Изменить размер шрифта - +

— Он симпатичный, правда? Высокий, темноволосый и немного опасный.

— Больно уж бледный.

— Это не его вина, Мария. Он — англичанин.

— И тощий.

— Немного есть, согласна.

— Жирок бы не помешал.

— Всему свое время. Он ведь еще растет.

— По-моему, он чудной.

— Правда?

— Я видела, как он ходил туда-сюда между кипарисами в конце дорожки. Такими большими шагами, как будто мерил что-то.

— Интересно.

— Беспокойный. Это, наверное, из-за жары.

— Нет, это значит, что он увидел.

— Синьора?

— Кипарисы сходятся к концу дорожки.

— Сходятся?

— Два ряда сближаются по направлению к вилле; за счет этого усиливается ощущение перспективы.

— Я и не знала.

— Потому что я никому об этом не рассказываю.

— Почему?

— Чтобы посмотреть, заметит кто или нет. Пока заметили только двое. Теперь уже трое.

— А еще двое кто?

— Они оба умерли.

— Будем надеяться, что никакой связи нет. Ради самого же англичанина.
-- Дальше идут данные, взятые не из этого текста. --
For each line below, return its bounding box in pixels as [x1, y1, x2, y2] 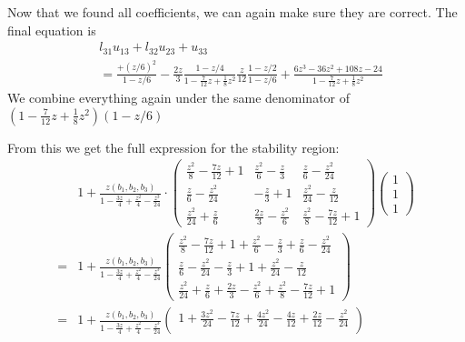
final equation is [7, 20, 96, 39]
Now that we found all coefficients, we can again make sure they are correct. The [7, 3, 458, 21]
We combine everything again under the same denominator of [7, 88, 351, 107]
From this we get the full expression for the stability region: [7, 137, 340, 156]
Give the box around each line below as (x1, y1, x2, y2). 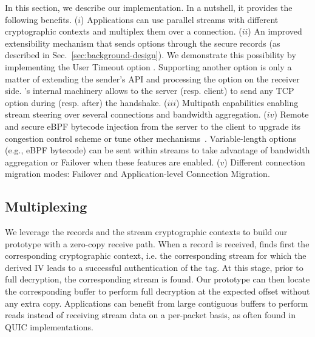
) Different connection (224, 155, 305, 168)
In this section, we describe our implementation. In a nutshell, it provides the (5, 1, 293, 13)
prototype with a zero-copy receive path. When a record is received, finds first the (5, 237, 310, 250)
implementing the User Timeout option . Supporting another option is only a (5, 60, 292, 73)
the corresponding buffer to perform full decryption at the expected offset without (5, 285, 310, 298)
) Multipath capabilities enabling (176, 96, 299, 108)
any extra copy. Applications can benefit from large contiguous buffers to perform (5, 296, 308, 309)
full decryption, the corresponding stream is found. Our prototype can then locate (5, 273, 310, 285)
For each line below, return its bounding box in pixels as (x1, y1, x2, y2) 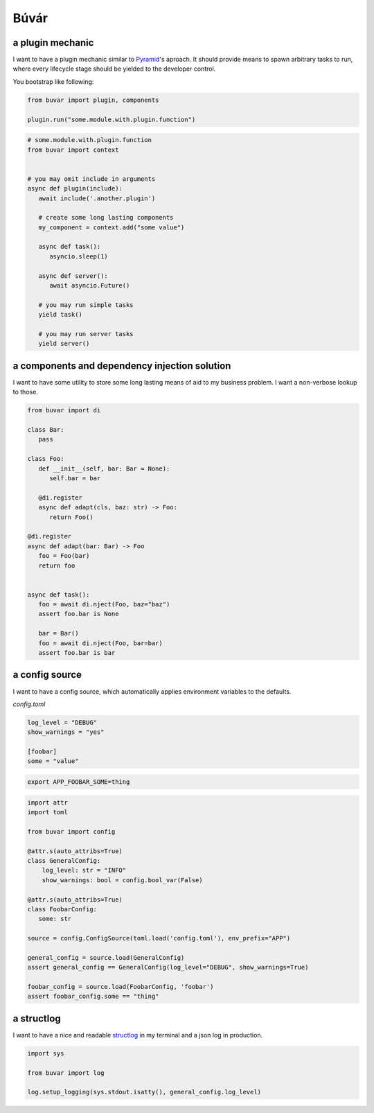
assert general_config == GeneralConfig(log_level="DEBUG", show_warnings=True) (27, 963, 309, 972)
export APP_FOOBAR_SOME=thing (27, 778, 130, 786)
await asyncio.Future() (49, 281, 130, 290)
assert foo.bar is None (38, 610, 119, 618)
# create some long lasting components (38, 213, 174, 222)
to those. (12, 388, 38, 396)
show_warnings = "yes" (27, 728, 105, 736)
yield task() (38, 310, 83, 319)
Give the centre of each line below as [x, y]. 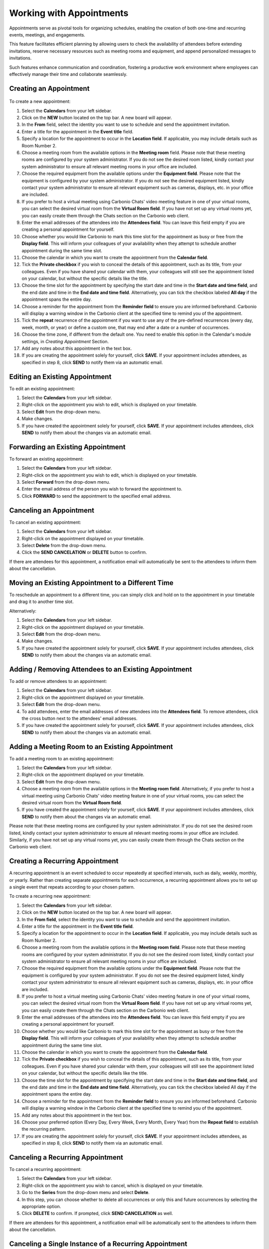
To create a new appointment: [40, 101]
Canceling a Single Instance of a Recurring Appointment [98, 1244]
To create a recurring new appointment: [50, 896]
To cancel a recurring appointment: [45, 1170]
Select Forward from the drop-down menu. [66, 482]
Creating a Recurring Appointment [64, 861]
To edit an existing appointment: [42, 388]
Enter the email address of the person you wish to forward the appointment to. [102, 489]
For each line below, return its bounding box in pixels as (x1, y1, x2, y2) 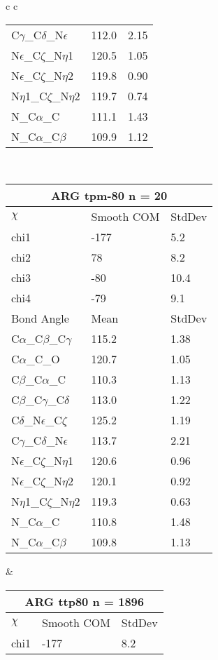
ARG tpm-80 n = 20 (50, 187, 168, 204)
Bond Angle (11, 310, 69, 327)
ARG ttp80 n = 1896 (24, 593, 145, 610)
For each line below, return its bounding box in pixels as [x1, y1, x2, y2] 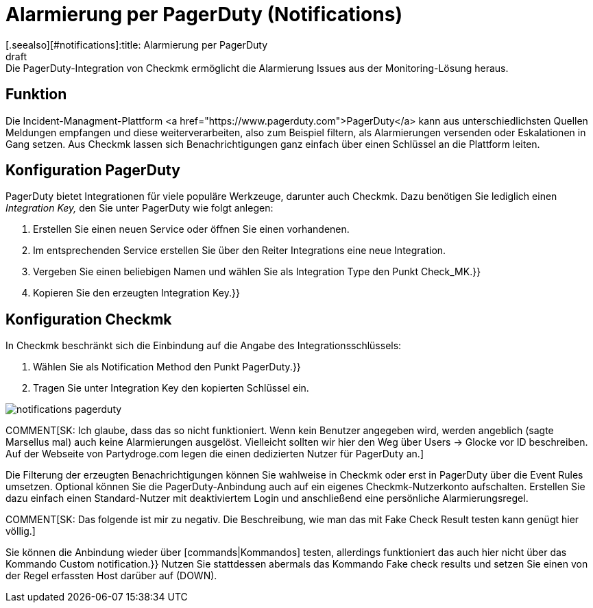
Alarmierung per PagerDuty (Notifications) [5, 3, 402, 26]
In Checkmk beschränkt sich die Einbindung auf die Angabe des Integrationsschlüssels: [5, 340, 402, 352]
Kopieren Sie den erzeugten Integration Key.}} [33, 287, 240, 299]
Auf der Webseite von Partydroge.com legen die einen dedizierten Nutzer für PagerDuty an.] [5, 448, 424, 460]
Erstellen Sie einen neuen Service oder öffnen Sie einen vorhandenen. [33, 223, 350, 236]
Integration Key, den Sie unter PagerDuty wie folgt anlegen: [5, 202, 274, 214]
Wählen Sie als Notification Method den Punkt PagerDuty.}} [33, 361, 301, 373]
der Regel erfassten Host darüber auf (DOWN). [5, 570, 217, 582]
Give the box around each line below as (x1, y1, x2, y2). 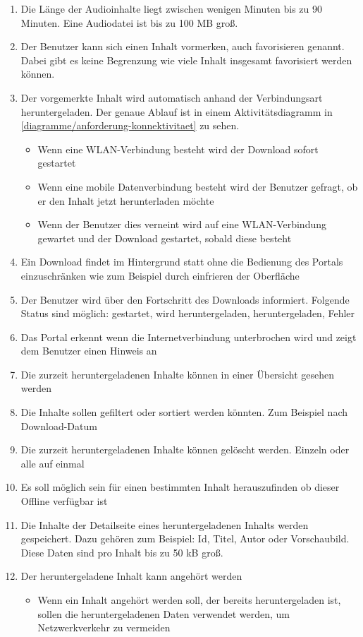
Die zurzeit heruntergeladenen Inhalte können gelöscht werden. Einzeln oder (20, 442, 350, 457)
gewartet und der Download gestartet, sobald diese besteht (37, 230, 292, 245)
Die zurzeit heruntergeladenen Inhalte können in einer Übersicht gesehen (20, 367, 335, 381)
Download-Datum (20, 418, 97, 433)
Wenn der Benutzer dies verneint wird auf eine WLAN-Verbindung (37, 217, 327, 232)
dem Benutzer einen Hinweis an (20, 343, 157, 358)
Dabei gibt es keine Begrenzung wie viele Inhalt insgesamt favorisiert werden (20, 52, 352, 67)
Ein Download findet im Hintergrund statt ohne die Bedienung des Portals (20, 254, 343, 269)

— Знаешь, Мария, ты, когда захочешь, бываешь такой занятной.

 

Глава 6

 

Адам проснулся из-за неприятного ощущения: что-то давило в правую ягодицу. Пальцы отыскали зловредную помеху, но идентифицировать ее на ощупь не получилось. Он открыл глаза и увидел закрытую бутылку минеральной воды. Вверху, под потолком, лопасти маломощного вентилятора тужились привести в движение тяжелый, словно спекшийся от жары, воздух. Он лежал на кровати, полностью одетый, при включенной лампе. Невыносимо яркий свет бил в глаза.

Он спустил с кровати ноги, поднялся и проковылял к выключателю у двери. Настойчивая пульсация в висках напомнила: пить так много не стоило. А потом очнулась и память.

Причины столь безответственного поведения затерялись в спутанном клубке отрывистых воспоминаний.

Попытки разобраться, отыскать что-то внятное ничего не дали.

Адам отворил ставни, и в комнату неохотно вполз приглушенный свет утренней зари.

Он отвернул пробку с бутылки, жадно приник к горлышку и не отрывался, пока не влил в себя по меньшей мере половину содержимого. На стене, прямо над кроватью, висел дешевый эстамп с изображением Христа на фоне какого-то скалистого пейзажа и с поднятой в благословляющем жесте рукой. Похоже, художник пытался придать лику Сына Божьего некое блаженное выражение, но получилось что получилось, и в результате Иисус взирал со стены на кровать устало и равнодушно, как человек, который повидал всякого и которого ничем уже не удивишь. Или, может быть, он выступал в данном случае в роли судьи, выносящего оценку жалкому, тусклому представлению: только «двойка».

Гарри, вспомнил Адам. Ну почему? Почему именно сейчас? И почему он, Адам, не смог сказать решительное «нет»?

Единственным утешением и оправданием могло послужить то, что, когда синьора Фанелли вошла перед ужином в комнату с известием, что ему звонит 'Эрри, он почему-то предположил худшее, что отца или мать постиг ужасный удар судьбы. Вскоре выяснилось, что новость чуть менее трагична: Гарри вознамерился нанести ему визит.

Благоразумие быстро перекрыло тонкий ручеек одиночества, приветствовавший эту новость.

— С какой стати, Гарри? — раздраженно спросил он.

— С такой, что ты мой младший братишка.

— То есть на прощальный обед в Пэрли ты выбраться не смог, а прокатиться в Италию для тебя не проблема?

— На твой прощальный обед в Пэрли я не попал по той простой причине, что находился в тот момент в Шеффилде.